-------- DATA EXTRACT

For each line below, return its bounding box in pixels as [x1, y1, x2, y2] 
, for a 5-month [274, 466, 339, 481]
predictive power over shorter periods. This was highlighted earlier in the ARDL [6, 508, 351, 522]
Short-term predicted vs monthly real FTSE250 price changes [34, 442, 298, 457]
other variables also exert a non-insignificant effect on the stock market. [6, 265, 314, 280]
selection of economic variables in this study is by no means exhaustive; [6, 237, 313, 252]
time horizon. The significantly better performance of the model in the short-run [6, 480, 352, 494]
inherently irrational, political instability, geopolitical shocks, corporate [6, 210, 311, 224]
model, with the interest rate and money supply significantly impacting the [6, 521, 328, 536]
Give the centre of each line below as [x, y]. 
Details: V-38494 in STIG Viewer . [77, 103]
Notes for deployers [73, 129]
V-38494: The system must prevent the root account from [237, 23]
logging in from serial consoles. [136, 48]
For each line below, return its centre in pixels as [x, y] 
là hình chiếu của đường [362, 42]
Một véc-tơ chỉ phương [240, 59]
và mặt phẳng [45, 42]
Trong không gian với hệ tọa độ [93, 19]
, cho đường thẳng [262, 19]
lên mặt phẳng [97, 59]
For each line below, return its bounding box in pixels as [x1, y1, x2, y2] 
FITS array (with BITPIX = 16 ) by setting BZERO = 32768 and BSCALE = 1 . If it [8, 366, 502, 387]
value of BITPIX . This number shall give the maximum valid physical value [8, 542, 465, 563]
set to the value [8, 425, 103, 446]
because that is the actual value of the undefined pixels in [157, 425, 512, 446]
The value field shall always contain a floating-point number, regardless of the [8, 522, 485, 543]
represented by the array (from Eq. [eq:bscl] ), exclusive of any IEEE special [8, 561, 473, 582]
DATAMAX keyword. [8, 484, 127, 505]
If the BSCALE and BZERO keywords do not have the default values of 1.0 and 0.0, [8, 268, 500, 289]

----------------
-------- DATA EXTRACT

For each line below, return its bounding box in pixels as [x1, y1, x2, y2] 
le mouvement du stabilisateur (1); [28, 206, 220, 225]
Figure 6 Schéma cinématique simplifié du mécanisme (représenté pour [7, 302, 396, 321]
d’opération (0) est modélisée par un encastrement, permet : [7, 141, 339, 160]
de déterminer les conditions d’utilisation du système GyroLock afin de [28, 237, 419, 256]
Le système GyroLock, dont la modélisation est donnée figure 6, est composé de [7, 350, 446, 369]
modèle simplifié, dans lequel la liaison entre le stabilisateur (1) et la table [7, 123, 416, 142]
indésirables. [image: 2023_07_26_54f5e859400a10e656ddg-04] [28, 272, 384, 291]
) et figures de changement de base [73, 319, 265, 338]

----------------
-------- DATA EXTRACT

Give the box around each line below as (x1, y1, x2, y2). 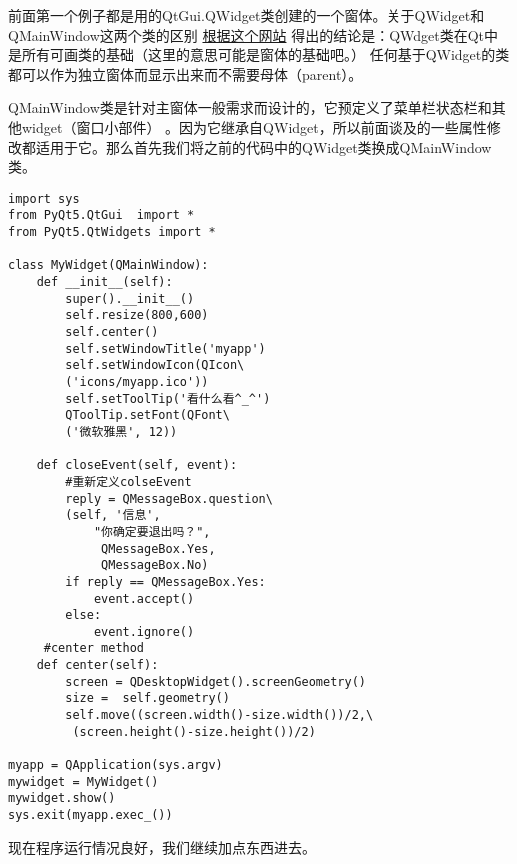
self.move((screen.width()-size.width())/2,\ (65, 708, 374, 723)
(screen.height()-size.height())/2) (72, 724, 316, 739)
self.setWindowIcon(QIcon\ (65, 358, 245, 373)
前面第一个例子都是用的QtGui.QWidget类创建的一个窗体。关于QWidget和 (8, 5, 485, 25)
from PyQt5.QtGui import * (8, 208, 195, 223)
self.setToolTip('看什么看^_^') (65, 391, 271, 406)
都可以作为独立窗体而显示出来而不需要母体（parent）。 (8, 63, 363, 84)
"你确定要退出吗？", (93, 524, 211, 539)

----------------

*WHAT THE TASK ASKS*
Of all the entries above, retype exactly the lines from the line with "Trong không gian với hệ tọa độ [93, 19]" to the line with "If the BSCALE", both included, and no others.

*WRITTEN ANSWER*
Trong không gian với hệ tọa độ [93, 19]
, cho đường thẳng [262, 19]
lên mặt phẳng [97, 59]
For each line below, return its bounding box in pixels as [x1, y1, x2, y2] 
FITS array (with BITPIX = 16 ) by setting BZERO = 32768 and BSCALE = 1 . If it [8, 366, 502, 387]
value of BITPIX . This number shall give the maximum valid physical value [8, 542, 465, 563]
set to the value [8, 425, 103, 446]
because that is the actual value of the undefined pixels in [157, 425, 512, 446]
The value field shall always contain a floating-point number, regardless of the [8, 522, 485, 543]
represented by the array (from Eq. [eq:bscl] ), exclusive of any IEEE special [8, 561, 473, 582]
DATAMAX keyword. [8, 484, 127, 505]
If the BSCALE and BZERO keywords do not have the default values of 1.0 and 0.0, [8, 268, 500, 289]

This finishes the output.